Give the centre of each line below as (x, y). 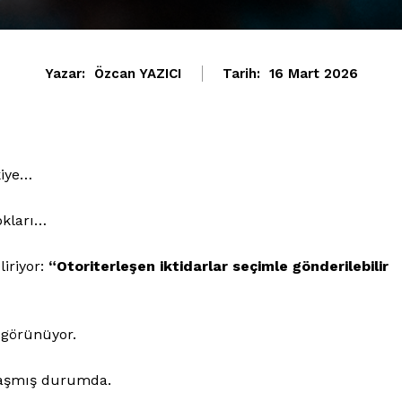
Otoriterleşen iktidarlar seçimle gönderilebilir (223, 266)
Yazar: (65, 74)
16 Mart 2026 (313, 74)
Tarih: (241, 74)
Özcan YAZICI (137, 74)
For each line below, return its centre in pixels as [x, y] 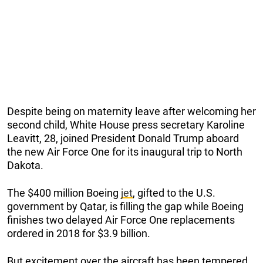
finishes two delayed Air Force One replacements [121, 220]
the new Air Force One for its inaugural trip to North [125, 151]
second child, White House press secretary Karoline [126, 124]
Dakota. [25, 165]
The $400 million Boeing [64, 193]
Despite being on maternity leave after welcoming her [131, 111]
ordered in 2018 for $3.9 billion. [79, 233]
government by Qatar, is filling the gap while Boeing [125, 206]
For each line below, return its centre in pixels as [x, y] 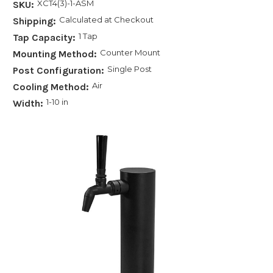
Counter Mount [130, 52]
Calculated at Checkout [106, 19]
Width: [28, 103]
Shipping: [34, 21]
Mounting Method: [55, 54]
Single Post [129, 69]
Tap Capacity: [44, 37]
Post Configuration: [58, 70]
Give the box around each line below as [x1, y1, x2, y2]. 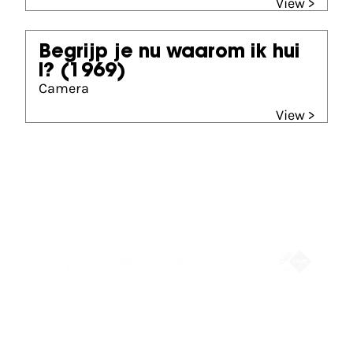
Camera [39, 80, 89, 97]
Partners [13, 194, 124, 219]
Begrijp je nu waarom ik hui [39, 43, 299, 62]
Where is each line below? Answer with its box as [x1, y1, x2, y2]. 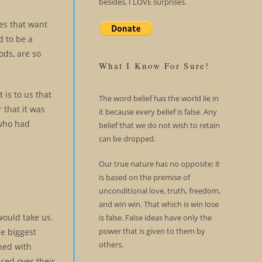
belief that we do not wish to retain [98, 120, 220, 130]
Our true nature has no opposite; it [98, 158, 220, 169]
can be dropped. [98, 133, 156, 144]
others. [98, 239, 123, 250]
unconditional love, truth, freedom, [98, 185, 220, 196]
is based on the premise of [98, 172, 190, 182]
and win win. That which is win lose [98, 199, 219, 209]
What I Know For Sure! [98, 60, 209, 71]
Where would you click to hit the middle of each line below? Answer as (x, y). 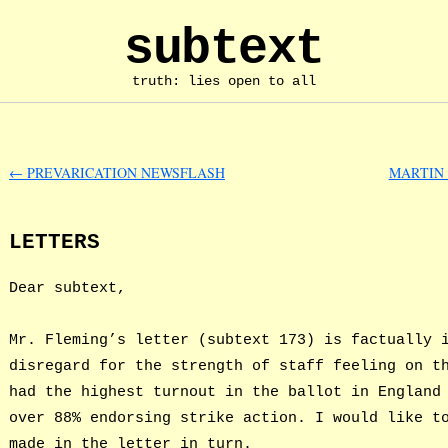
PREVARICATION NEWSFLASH (123, 173)
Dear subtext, (67, 287)
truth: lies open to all (224, 81)
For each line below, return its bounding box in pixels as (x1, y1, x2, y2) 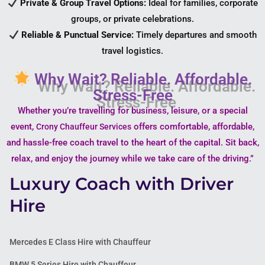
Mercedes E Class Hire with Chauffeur (9, 237, 151, 247)
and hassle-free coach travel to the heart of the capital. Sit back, (6, 137, 259, 148)
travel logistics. (102, 46, 163, 57)
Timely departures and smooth (133, 30, 257, 41)
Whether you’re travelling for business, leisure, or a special (17, 105, 248, 116)
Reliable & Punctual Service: (21, 30, 134, 41)
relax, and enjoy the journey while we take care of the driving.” (11, 153, 254, 164)
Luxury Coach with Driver (9, 173, 234, 194)
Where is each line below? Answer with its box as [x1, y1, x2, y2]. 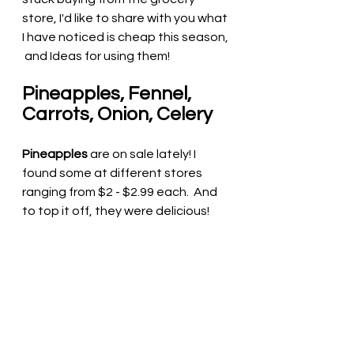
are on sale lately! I [88, 148, 198, 161]
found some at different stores [22, 167, 205, 180]
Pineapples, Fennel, [22, 84, 195, 104]
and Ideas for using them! [22, 50, 172, 63]
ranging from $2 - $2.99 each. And [22, 186, 220, 199]
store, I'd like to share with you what [22, 12, 230, 25]
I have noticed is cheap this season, [22, 31, 231, 44]
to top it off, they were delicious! [22, 205, 214, 218]
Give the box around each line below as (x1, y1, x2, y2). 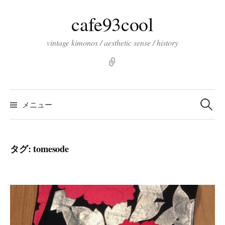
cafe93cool (71, 11, 154, 37)
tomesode (33, 141, 69, 155)
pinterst (119, 56, 140, 66)
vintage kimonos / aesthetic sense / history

• _Exercise requirements_: Return exactly the lines above, from the one with "PREVARICATION NEWSFLASH (123, 173)" up to and including the one with "Mercedes E Class", and include no pictures.

• _Answer section_:
PREVARICATION NEWSFLASH (123, 173)
Dear subtext, (67, 287)
truth: lies open to all (224, 81)
For each line below, return its bounding box in pixels as (x1, y1, x2, y2) 
Mercedes E Class Hire with Chauffeur (9, 237, 151, 247)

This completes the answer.